Wednesday, September 19, 2007

Ron Paul & Alan Greenspan

Alan Greenspan recently published a book in which he "accused Bush of racking up big budget deficits, saying the president and Congress' former Republican leaders abandoned the party's conservative principles favoring small government" and also writes that he regreted each time when President Bush did not use his presidential veto power to address "out-of-control spending." (source: AP)

Today the Free Market News Network highlights three exchanges that took place between Alan Greenspan during his time as chairmen of the federal reserve and Dr. Ron Paul which demonstrate Ron Paul's long track-record for demanding fiscally-sound and sane federal monetary policies which defend freedom and avoid exploitation. A sample:

2/11/2004 — DIALOGUE TWO

(In which Ron Paul gets Greenspan to admit the Fed has ‘inordinate power.’)

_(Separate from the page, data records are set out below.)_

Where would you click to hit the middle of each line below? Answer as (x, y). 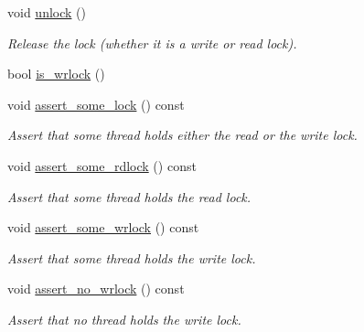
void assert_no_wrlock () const (96, 289)
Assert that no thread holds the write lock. (124, 319)
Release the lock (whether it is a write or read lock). (152, 43)
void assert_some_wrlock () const (103, 227)
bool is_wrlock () (56, 74)
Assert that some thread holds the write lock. (132, 257)
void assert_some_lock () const (96, 104)
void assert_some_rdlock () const (102, 165)
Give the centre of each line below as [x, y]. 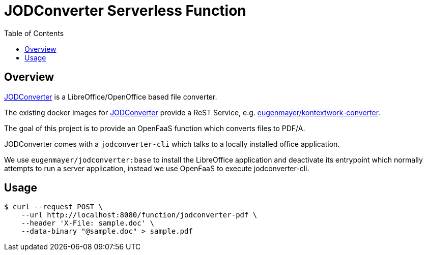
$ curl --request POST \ [53, 207]
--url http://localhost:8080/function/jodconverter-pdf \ [139, 215]
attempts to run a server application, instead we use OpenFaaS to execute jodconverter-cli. [157, 168]
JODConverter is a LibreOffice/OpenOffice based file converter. [111, 97]
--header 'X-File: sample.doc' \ [88, 223]
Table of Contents [34, 33]
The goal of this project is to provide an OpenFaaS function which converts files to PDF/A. [155, 128]
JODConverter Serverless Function [125, 11]
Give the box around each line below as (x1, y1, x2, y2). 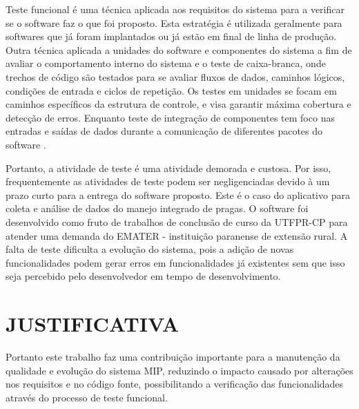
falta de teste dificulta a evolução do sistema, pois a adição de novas (6, 242, 294, 256)
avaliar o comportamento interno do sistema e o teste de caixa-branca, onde (6, 56, 326, 70)
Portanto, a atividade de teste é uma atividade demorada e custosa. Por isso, (6, 160, 331, 175)
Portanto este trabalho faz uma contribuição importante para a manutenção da (6, 350, 340, 363)
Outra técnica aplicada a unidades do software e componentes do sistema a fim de (6, 42, 352, 57)
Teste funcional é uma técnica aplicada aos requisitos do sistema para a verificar (6, 2, 345, 16)
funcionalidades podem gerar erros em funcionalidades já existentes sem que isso (6, 255, 345, 269)
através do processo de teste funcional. (6, 390, 168, 404)
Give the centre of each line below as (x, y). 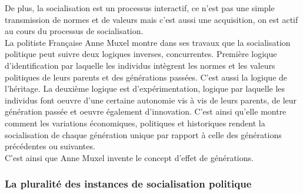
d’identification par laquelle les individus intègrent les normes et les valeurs (140, 65)
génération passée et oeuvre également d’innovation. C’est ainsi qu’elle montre (146, 111)
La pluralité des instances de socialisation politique (128, 184)
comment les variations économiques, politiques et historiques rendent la (135, 123)
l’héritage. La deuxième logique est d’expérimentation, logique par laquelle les (145, 88)
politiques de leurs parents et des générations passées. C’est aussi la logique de (146, 77)
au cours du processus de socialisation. (74, 31)
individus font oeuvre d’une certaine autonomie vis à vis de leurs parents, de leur (151, 100)
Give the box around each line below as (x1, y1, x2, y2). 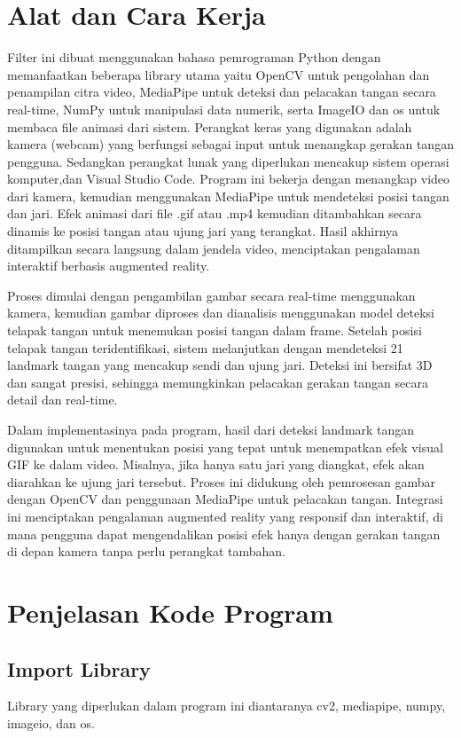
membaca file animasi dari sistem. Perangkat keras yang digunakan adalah (7, 117, 412, 136)
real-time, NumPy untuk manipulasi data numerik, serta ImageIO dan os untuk (7, 99, 441, 118)
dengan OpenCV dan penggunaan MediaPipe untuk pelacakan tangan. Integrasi (7, 490, 443, 508)
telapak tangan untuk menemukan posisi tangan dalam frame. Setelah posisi (7, 321, 422, 340)
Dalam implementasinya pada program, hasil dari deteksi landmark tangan (7, 420, 415, 438)
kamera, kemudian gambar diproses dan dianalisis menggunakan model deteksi (7, 303, 434, 322)
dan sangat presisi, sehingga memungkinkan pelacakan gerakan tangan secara (7, 373, 428, 391)
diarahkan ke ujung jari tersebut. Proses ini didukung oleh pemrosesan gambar (7, 472, 436, 491)
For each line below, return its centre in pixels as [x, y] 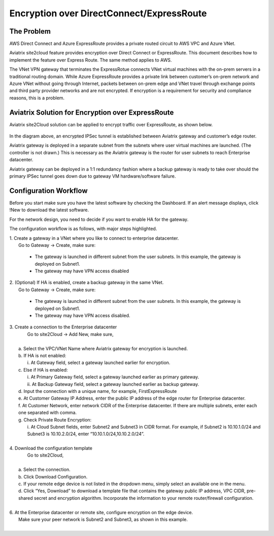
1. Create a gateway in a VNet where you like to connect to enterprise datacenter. [94, 238]
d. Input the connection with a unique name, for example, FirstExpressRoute [98, 391]
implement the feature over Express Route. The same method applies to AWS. [91, 60]
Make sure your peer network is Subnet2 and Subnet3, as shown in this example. [103, 519]
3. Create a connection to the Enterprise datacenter [63, 327]
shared [26, 498]
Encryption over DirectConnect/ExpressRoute [108, 13]
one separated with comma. [48, 413]
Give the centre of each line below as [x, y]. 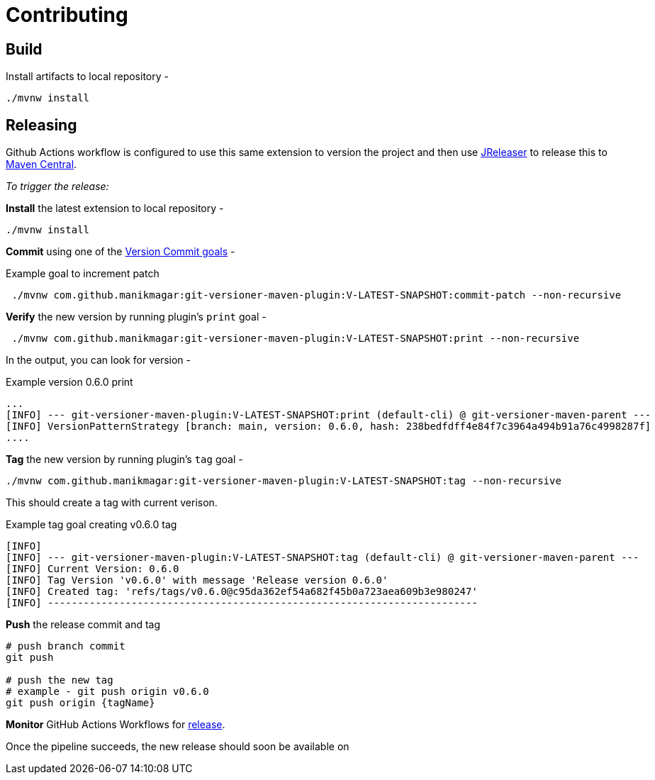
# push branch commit [66, 646]
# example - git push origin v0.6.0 [107, 692]
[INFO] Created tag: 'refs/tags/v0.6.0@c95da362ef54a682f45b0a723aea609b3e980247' [242, 592]
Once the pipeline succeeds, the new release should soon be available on [178, 747]
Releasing [41, 125]
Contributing [67, 15]
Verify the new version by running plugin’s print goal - [136, 317]
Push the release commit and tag [83, 625]
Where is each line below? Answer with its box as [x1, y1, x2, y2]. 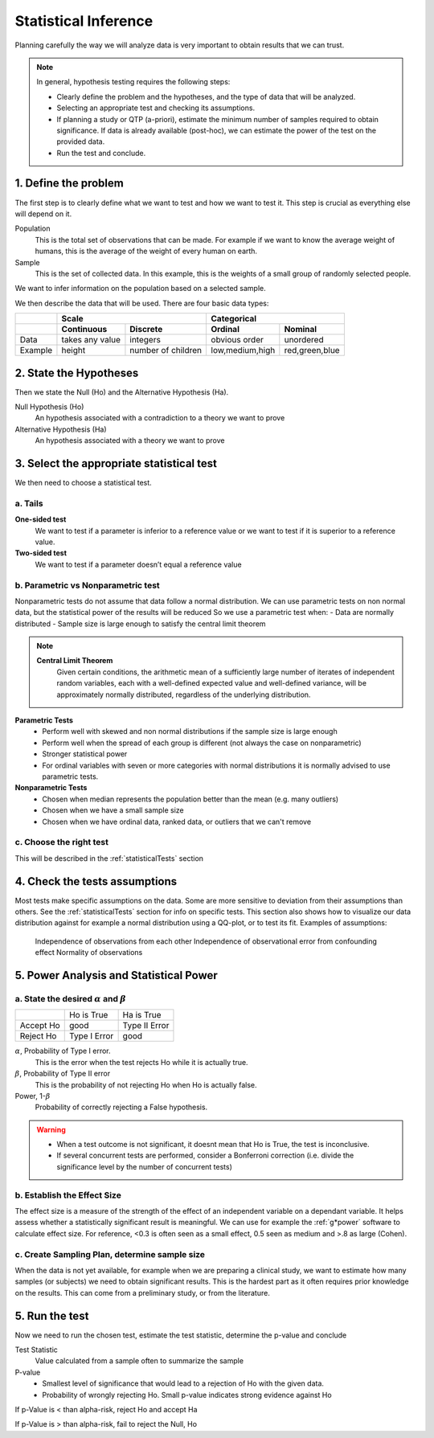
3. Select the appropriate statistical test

Dr. PAUL: "Maybe there is too much power in the hands of those who control monetary policy, the power to create the financial bubbles, the power to maybe bring the bubble about, the power to change the value of the stock market within minutes? That to me is just an ominous power and challenges the whole concept of freedom and liberty sound money."

Dr. GREENSPAN: "Congressman, as I have said to you before, the problem you are alluding to is the conversion of a commodity standard to fiat money. We have statutorily gone onto a fiat money standard, and as a consequence of that it is inevitable that the authority, which is the producer of the money supply, will have inordinate power."